Respiration responses to post-training tone and generalization gradients, showing the induction of CS-specific memory after tone paired with stimulation of the nucleus basalis. (A) Examples of individual respiration records (with value of respiration change index, RCI) to three frequencies (2, 6, and 12 kHz) for one animal each from the paired and unpaired groups. The largest response was at the CS frequency of 6 kHz for the paired animal (RCI = 0.50). Horizontal bar indicates tone duration. (Bleft) Group mean (± SEM) change in respiration to all tones for both groups. The maximal response (left) was at 6 kHz for the paired group, but not for the unpaired group. The generalization gradient for only the paired group was significantly quadratic (P < 0.01), with responses to 6 kHz being of greatest magnitude. The group difference function (right) shows a high degree of specificity of respiratory responses to 6 kHz.

Figure 11

Level of NB stimulation controls specificity of induced memory. Pre-training and post-training responses to test tones in the Moderate and Weak NB stimulation (NBs) groups. (A) Pre-training responses for subjects later trained with either paired or unpaired CS tone and NB stimulation. There were no differences between the groups. (B) Post-training responses for the Moderate NBs groups. Note the significant difference between the paired and unpaired groups, confined to the CS-band frequencies. This indicates that training with a moderate level of NBs produced memory that was both associative and CS specific. (C) Comparisons of changes within the Moderate group (post-minus pre-training responses to test tones). Note that the paired group had developed a significant increase to the CS-band frequencies only, while the unpaired group had developed a significant decrease, probably indicating frequency-specific habituation due to lack of pairing with NB stimulation. (D) Post-training responses for the Weak NBs groups. In contrast to the Moderate NBs group, pairing produced a significant difference in response across all test frequencies compared with its unpaired controls.

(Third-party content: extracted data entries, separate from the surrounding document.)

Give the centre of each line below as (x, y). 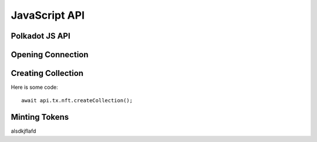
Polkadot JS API (41, 36)
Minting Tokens (40, 117)
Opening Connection (50, 55)
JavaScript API (48, 15)
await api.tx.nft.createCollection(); (77, 101)
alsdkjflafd (23, 131)
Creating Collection (47, 73)
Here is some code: (34, 87)
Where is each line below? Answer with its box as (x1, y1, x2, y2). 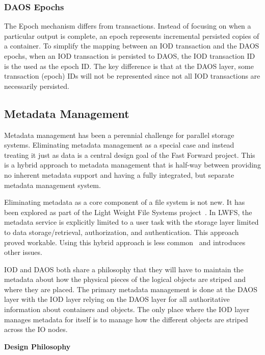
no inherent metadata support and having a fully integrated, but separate (4, 169, 234, 180)
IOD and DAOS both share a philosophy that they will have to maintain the (4, 264, 244, 274)
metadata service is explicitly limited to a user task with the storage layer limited (4, 217, 259, 227)
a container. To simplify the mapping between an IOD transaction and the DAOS (4, 40, 259, 51)
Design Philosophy (4, 341, 71, 351)
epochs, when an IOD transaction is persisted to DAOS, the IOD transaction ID (4, 51, 255, 61)
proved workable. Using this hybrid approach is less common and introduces (4, 236, 246, 247)
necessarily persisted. (4, 80, 69, 91)
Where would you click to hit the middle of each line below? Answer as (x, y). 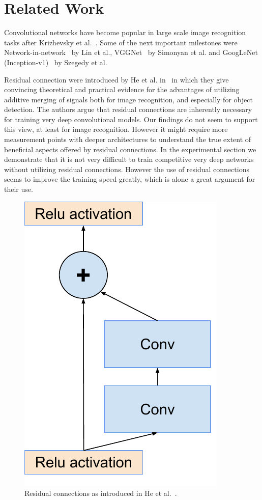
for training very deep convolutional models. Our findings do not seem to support (131, 119)
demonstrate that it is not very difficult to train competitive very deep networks (129, 159)
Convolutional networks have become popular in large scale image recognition (125, 32)
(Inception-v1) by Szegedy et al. (56, 62)
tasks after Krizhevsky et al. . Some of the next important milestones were (121, 42)
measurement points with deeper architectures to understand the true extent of (128, 139)
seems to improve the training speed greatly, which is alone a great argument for (130, 179)
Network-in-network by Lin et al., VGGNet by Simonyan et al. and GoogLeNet (131, 52)
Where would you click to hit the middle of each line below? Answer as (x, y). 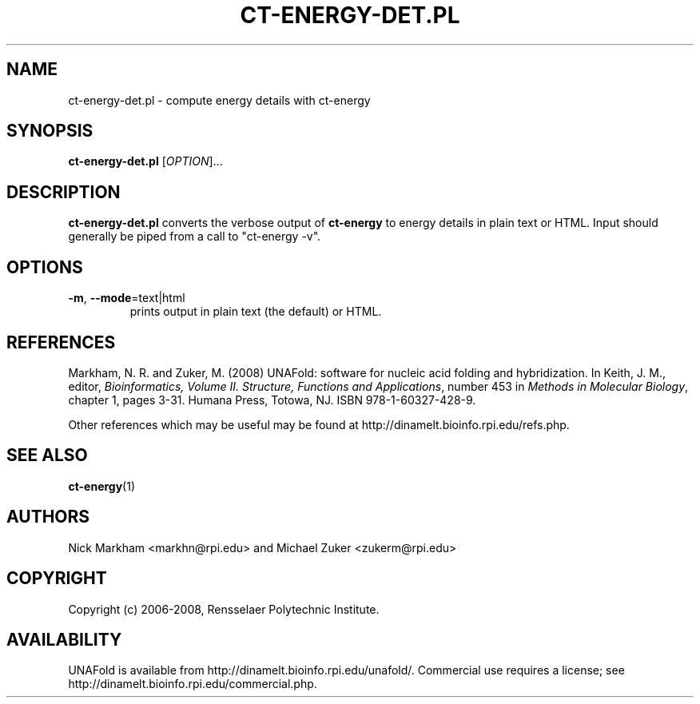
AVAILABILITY (64, 639)
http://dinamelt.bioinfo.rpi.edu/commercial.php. (193, 684)
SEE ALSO (47, 455)
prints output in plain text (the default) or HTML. (256, 312)
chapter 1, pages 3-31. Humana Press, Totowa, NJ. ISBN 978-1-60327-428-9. (272, 400)
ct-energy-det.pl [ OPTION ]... (145, 161)
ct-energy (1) (102, 486)
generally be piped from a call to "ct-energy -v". (195, 237)

This indicates that training with weak NBs was sufficient to produce associative memory but insufficient to produce memory for frequency detail, i.e., memory that the frequency of the CS was paired with NBs. (E) Comparisons of changes within the Weak NBs groups showed that the paired group did not develop absolute increased responses, but that the unpaired group did develop significant decreases in responses across the spectrum of test frequencies. Thus, pairing the CS with weak NBs apparently prevented a habituatory decrement in the Weak paired group, which is evident in the Weak unpaired group. *P< 0.05; **P< 0.01; ***P< 0.005.

Figure 12

The model of Weinberger and colleagues. This model hypothesizes the minimal circuitry that would be sufficient to account for short- and long-term associative representational plasticity and rapidly acquired conditioned autonomic responses. See text for details.